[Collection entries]
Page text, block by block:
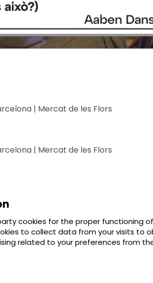
| Mercat de les Flors
| Mercat de les Flors
cookies for the proper functioning
to collect data from your visits
related to your preferences from
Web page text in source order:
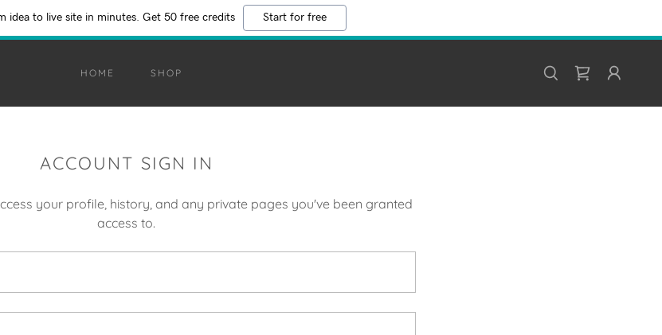
idea to live site in minutes. Get 50 free credits Start for free
HOME SHOP
ACCOUNT SIGN IN
your profile, history, and any private pages you've been granted
access to.
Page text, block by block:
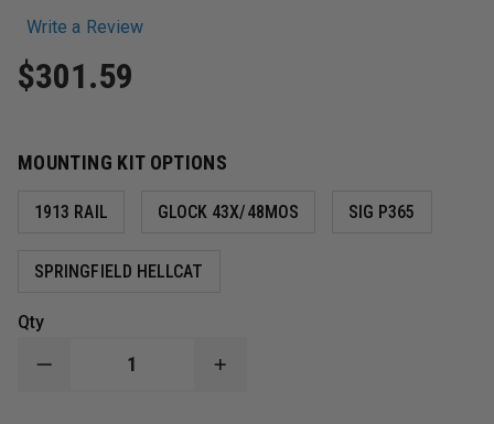
Write a Review
$301.59
MOUNTING KIT OPTIONS
1913 RAIL GLOCK 43X/48MOS SIG P365
SPRINGFIELD HELLCAT
Qty
DECREASE
INCREASE
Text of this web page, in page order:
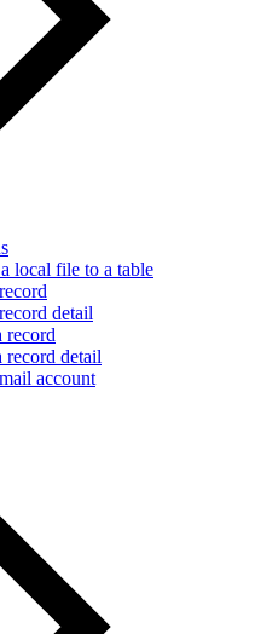
local file to a table
detail
record
record detail
account
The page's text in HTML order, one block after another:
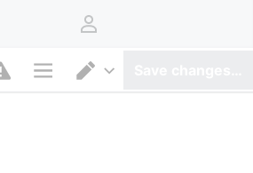
User menu
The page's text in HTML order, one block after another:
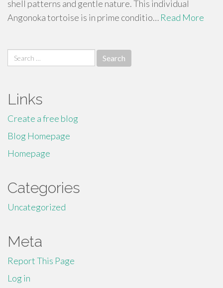
shell patterns and gentle nature. This individual
Angonoka tortoise is in prime conditio… Read More
Search
for:
Links
Create a free blog
Blog Homepage
Homepage
Categories
Uncategorized
Meta
Report This Page
Log in
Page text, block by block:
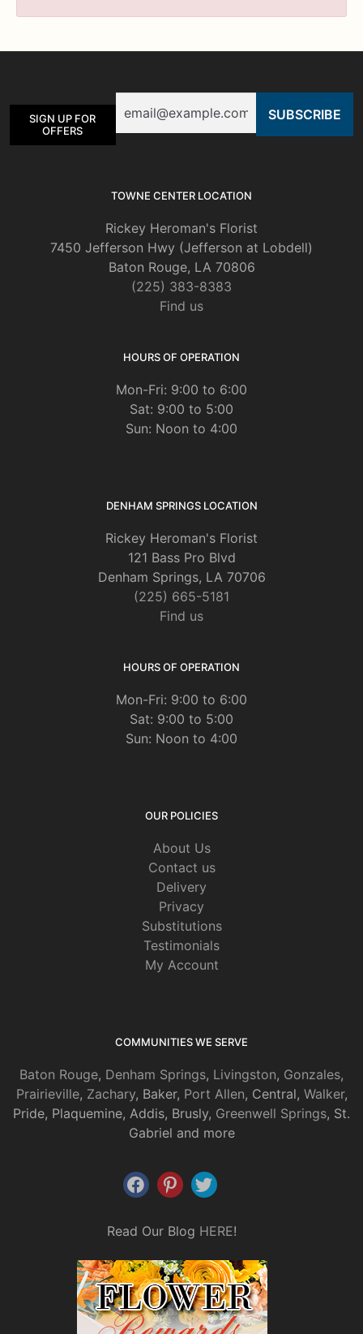
SIGN UP FOR
OFFERS
TOWNE CENTER LOCATION
Rickey Heroman's Florist
7450 Jefferson Hwy (Jefferson at Lobdell)
Baton Rouge, LA 70806
(225) 383-8383
Find us
HOURS OF OPERATION
Mon-Fri: 9:00 to 6:00
Sat: 9:00 to 5:00
Sun: Noon to 4:00
DENHAM SPRINGS LOCATION
Rickey Heroman's Florist
121 Bass Pro Blvd
Denham Springs, LA 70706
(225) 665-5181
Find us
HOURS OF OPERATION
Mon-Fri: 9:00 to 6:00
Sat: 9:00 to 5:00
Sun: Noon to 4:00
OUR POLICIES
About Us
Contact us
Delivery
Privacy
Substitutions
Testimonials
My Account
COMMUNITIES WE SERVE
Baton Rouge, Denham Springs, Livingston, Gonzales,
Prairieville, Zachary, Baker, Port Allen, Central, Walker,
Pride, Plaquemine, Addis, Brusly, Greenwell Springs, St.
Gabriel and more
Read Our Blog HERE!
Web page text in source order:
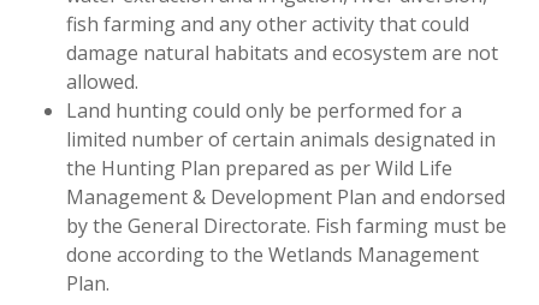
fish farming and any other activity that could
damage natural habitats and ecosystem are not
allowed.
Land hunting could only be performed for a
limited number of certain animals designated in
the Hunting Plan prepared as per Wild Life
Management & Development Plan and endorsed
by the General Directorate. Fish farming must be
done according to the Wetlands Management
Plan.
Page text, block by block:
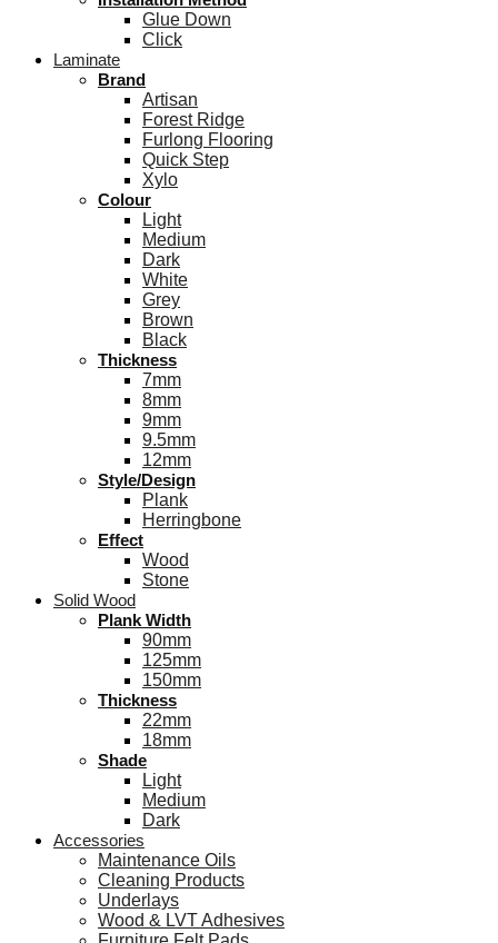
Glue Down
Click
Laminate
Brand
Artisan
Forest Ridge
Furlong Flooring
Quick Step
Xylo
Colour
Light
Medium
Dark
White
Grey
Brown
Black
Thickness
7mm
8mm
9mm
9.5mm
12mm
Style/Design
Plank
Herringbone
Effect
Wood
Stone
Solid Wood
Plank Width
90mm
125mm
150mm
Thickness
22mm
18mm
Shade
Light
Medium
Dark
Accessories
Maintenance Oils
Cleaning Products
Underlays
Wood & LVT Adhesives
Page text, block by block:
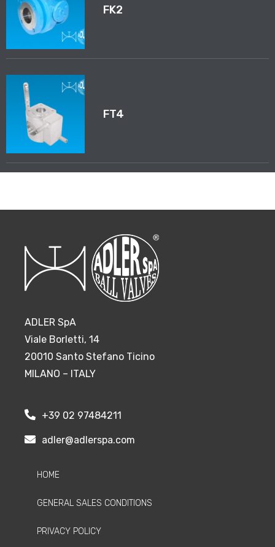
FK2
FT4
ADLER SpA
Viale Borletti, 14
20010 Santo Stefano Ticino
MILANO – ITALY
+39 02 97484211
adler@adlerspa.com
HOME
GENERAL SALES CONDITIONS
PRIVACY POLICY
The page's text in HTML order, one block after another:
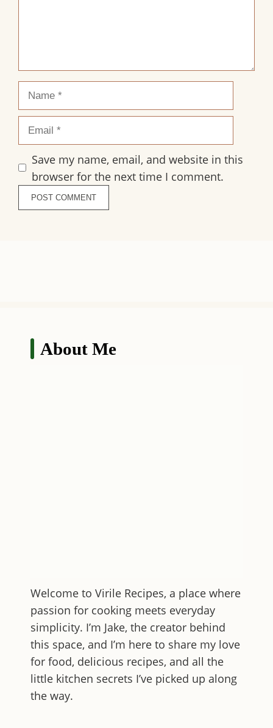
Name
Email
Save my name, email, and website in this
browser for the next time I comment.
About Me
Welcome to Virile Recipes, a place where
passion for cooking meets everyday
simplicity. I’m Jake, the creator behind
this space, and I’m here to share my love
for food, delicious recipes, and all the
little kitchen secrets I’ve picked up along
the way.
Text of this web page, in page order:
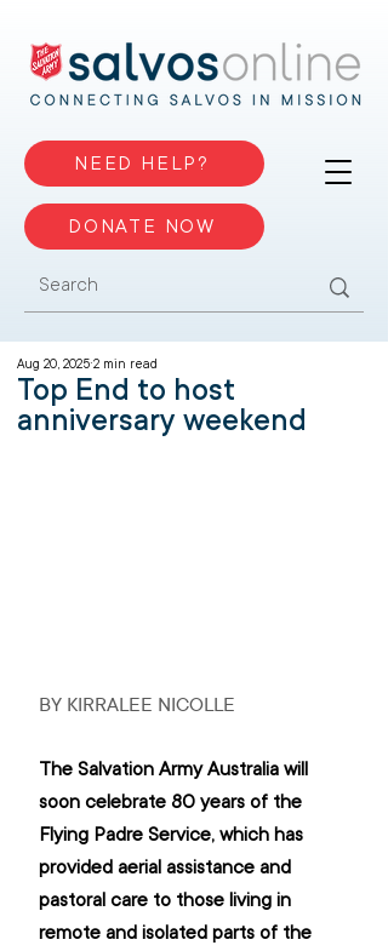
NEED HELP?
DONATE NOW
Top End to host
anniversary weekend
Aug 20, 2025 2 min read
BY KIRRALEE NICOLLE
The Salvation Army Australia will
soon celebrate 80 years of the
Flying Padre Service, which has
provided aerial assistance and
pastoral care to those living in
remote and isolated parts of the
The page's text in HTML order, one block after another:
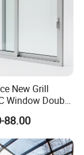
owned
of the art
whilst
New Grill
Window Double
Glazed
Awning
Double Single
88.00
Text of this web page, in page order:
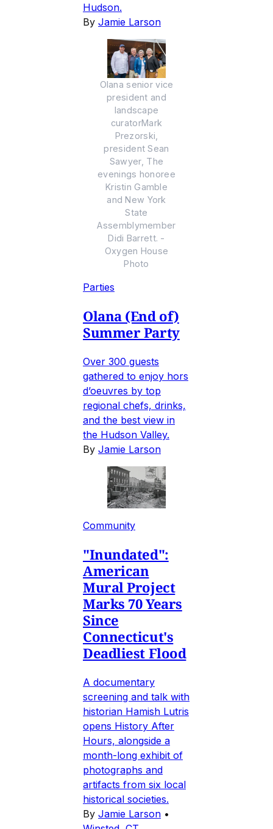
Hudson.
By Jamie Larson
Olana senior vice
president and
landscape
curatorMark
Prezorski,
president Sean
Sawyer, The
evenings honoree
Kristin Gamble
and New York
State
Assemblymember
Didi Barrett. -
Oxygen House
Photo
Parties
Olana (End of)
Summer Party
Over 300 guests
gathered to enjoy hors
d’oeuvres by top
regional chefs, drinks,
and the best view in
the Hudson Valley.
By Jamie Larson
Community
"Inundated":
American
Mural Project
Marks 70 Years
Since
Connecticut's
Deadliest Flood
A documentary
screening and talk with
historian Hamish Lutris
opens History After
Hours, alongside a
month-long exhibit of
photographs and
artifacts from six local
historical societies.
By Jamie Larson •
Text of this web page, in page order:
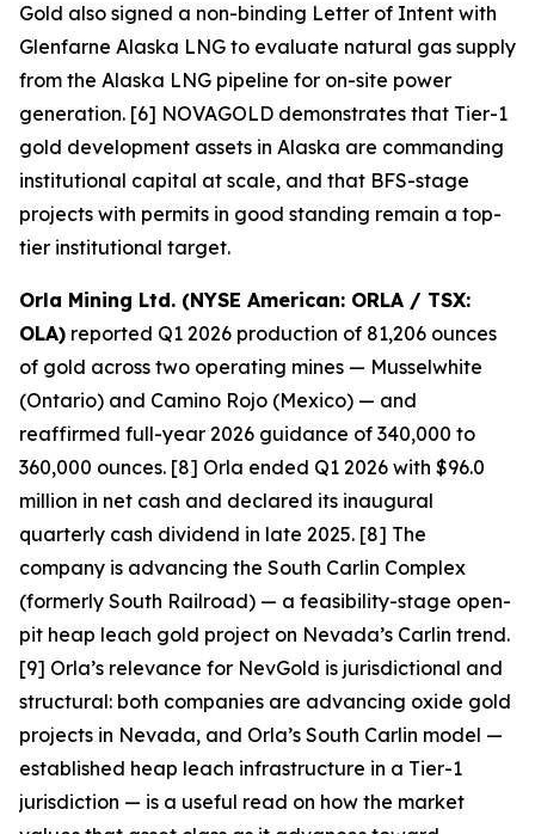
Gold also signed a non-binding Letter of Intent with
Glenfarne Alaska LNG to evaluate natural gas supply
from the Alaska LNG pipeline for on-site power
generation. [6] NOVAGOLD demonstrates that Tier-1
gold development assets in Alaska are commanding
institutional capital at scale, and that BFS-stage
projects with permits in good standing remain a top-
tier institutional target.
Orla Mining Ltd. (NYSE American: ORLA / TSX:
OLA) reported Q1 2026 production of 81,206 ounces
of gold across two operating mines — Musselwhite
(Ontario) and Camino Rojo (Mexico) — and
reaffirmed full-year 2026 guidance of 340,000 to
360,000 ounces. [8] Orla ended Q1 2026 with $96.0
million in net cash and declared its inaugural
quarterly cash dividend in late 2025. [8] The
company is advancing the South Carlin Complex
(formerly South Railroad) — a feasibility-stage open-
pit heap leach gold project on Nevada’s Carlin trend.
[9] Orla’s relevance for NevGold is jurisdictional and
structural: both companies are advancing oxide gold
projects in Nevada, and Orla’s South Carlin model —
established heap leach infrastructure in a Tier-1
jurisdiction — is a useful read on how the market

▶ _WORK TO BE COMPLETED_
Could you set down every entry above exactly as it stands, with no images?

▶ _OUTPUT OF THE TASK_
Page text, block by block:
| Mercat de les Flors
| Mercat de les Flors
cookies for the proper functioning
to collect data from your visits
related to your preferences from
Web page text in source order:
idea to live site in minutes. Get 50 free credits Start for free
HOME SHOP
ACCOUNT SIGN IN
your profile, history, and any private pages you've been granted
access to.
Page text, block by block:
Write a Review
$301.59
MOUNTING KIT OPTIONS
1913 RAIL GLOCK 43X/48MOS SIG P365
SPRINGFIELD HELLCAT
Qty
DECREASE
INCREASE
Text of this web page, in page order:
local file to a table
detail
record
record detail
account
The page's text in HTML order, one block after another:
User menu
The page's text in HTML order, one block after another:
shell patterns and gentle nature. This individual
Angonoka tortoise is in prime conditio… Read More
Search
for:
Links
Create a free blog
Blog Homepage
Homepage
Categories
Uncategorized
Meta
Report This Page
Log in
Page text, block by block:
SIGN UP FOR
OFFERS
TOWNE CENTER LOCATION
Rickey Heroman's Florist
7450 Jefferson Hwy (Jefferson at Lobdell)
Baton Rouge, LA 70806
(225) 383-8383
Find us
HOURS OF OPERATION
Mon-Fri: 9:00 to 6:00
Sat: 9:00 to 5:00
Sun: Noon to 4:00
DENHAM SPRINGS LOCATION
Rickey Heroman's Florist
121 Bass Pro Blvd
Denham Springs, LA 70706
(225) 665-5181
Find us
HOURS OF OPERATION
Mon-Fri: 9:00 to 6:00
Sat: 9:00 to 5:00
Sun: Noon to 4:00
OUR POLICIES
About Us
Contact us
Delivery
Privacy
Substitutions
Testimonials
My Account
COMMUNITIES WE SERVE
Baton Rouge, Denham Springs, Livingston, Gonzales,
Prairieville, Zachary, Baker, Port Allen, Central, Walker,
Pride, Plaquemine, Addis, Brusly, Greenwell Springs, St.
Gabriel and more
Read Our Blog HERE!
Web page text in source order:
fish farming and any other activity that could
damage natural habitats and ecosystem are not
allowed.
Land hunting could only be performed for a
limited number of certain animals designated in
the Hunting Plan prepared as per Wild Life
Management & Development Plan and endorsed
by the General Directorate. Fish farming must be
done according to the Wetlands Management
Plan.
Page text, block by block:
Glue Down
Click
Laminate
Brand
Artisan
Forest Ridge
Furlong Flooring
Quick Step
Xylo
Colour
Light
Medium
Dark
White
Grey
Brown
Black
Thickness
7mm
8mm
9mm
9.5mm
12mm
Style/Design
Plank
Herringbone
Effect
Wood
Stone
Solid Wood
Plank Width
90mm
125mm
150mm
Thickness
22mm
18mm
Shade
Light
Medium
Dark
Accessories
Maintenance Oils
Cleaning Products
Underlays
Wood & LVT Adhesives
Page text, block by block:
FK2
FT4
ADLER SpA
Viale Borletti, 14
20010 Santo Stefano Ticino
MILANO – ITALY
+39 02 97484211
adler@adlerspa.com
HOME
GENERAL SALES CONDITIONS
PRIVACY POLICY
The page's text in HTML order, one block after another:
Name
Email
Save my name, email, and website in this
browser for the next time I comment.
About Me
Welcome to Virile Recipes, a place where
passion for cooking meets everyday
simplicity. I’m Jake, the creator behind
this space, and I’m here to share my love
for food, delicious recipes, and all the
little kitchen secrets I’ve picked up along
the way.
Text of this web page, in page order:
NEED HELP?
DONATE NOW
Top End to host
anniversary weekend
Aug 20, 2025 2 min read
BY KIRRALEE NICOLLE
The Salvation Army Australia will
soon celebrate 80 years of the
Flying Padre Service, which has
provided aerial assistance and
pastoral care to those living in
remote and isolated parts of the
The page's text in HTML order, one block after another:
owned
of the art
whilst
New Grill
Window Double
Glazed
Awning
Double Single
88.00
Text of this web page, in page order:
Hudson.
By Jamie Larson
Olana senior vice
president and
landscape
curatorMark
Prezorski,
president Sean
Sawyer, The
evenings honoree
Kristin Gamble
and New York
State
Assemblymember
Didi Barrett. -
Oxygen House
Photo
Parties
Olana (End of)
Summer Party
Over 300 guests
gathered to enjoy hors
d’oeuvres by top
regional chefs, drinks,
and the best view in
the Hudson Valley.
By Jamie Larson
Community
"Inundated":
American
Mural Project
Marks 70 Years
Since
Connecticut's
Deadliest Flood
A documentary
screening and talk with
historian Hamish Lutris
opens History After
Hours, alongside a
month-long exhibit of
photographs and
artifacts from six local
historical societies.
By Jamie Larson •
Text of this web page, in page order:
Gold also signed a non-binding Letter of Intent with
Glenfarne Alaska LNG to evaluate natural gas supply
from the Alaska LNG pipeline for on-site power
generation. [6] NOVAGOLD demonstrates that Tier-1
gold development assets in Alaska are commanding
institutional capital at scale, and that BFS-stage
projects with permits in good standing remain a top-
tier institutional target.
Orla Mining Ltd. (NYSE American: ORLA / TSX:
OLA) reported Q1 2026 production of 81,206 ounces
of gold across two operating mines — Musselwhite
(Ontario) and Camino Rojo (Mexico) — and
reaffirmed full-year 2026 guidance of 340,000 to
360,000 ounces. [8] Orla ended Q1 2026 with $96.0
million in net cash and declared its inaugural
quarterly cash dividend in late 2025. [8] The
company is advancing the South Carlin Complex
(formerly South Railroad) — a feasibility-stage open-
pit heap leach gold project on Nevada’s Carlin trend.
[9] Orla’s relevance for NevGold is jurisdictional and
structural: both companies are advancing oxide gold
projects in Nevada, and Orla’s South Carlin model —
established heap leach infrastructure in a Tier-1
jurisdiction — is a useful read on how the market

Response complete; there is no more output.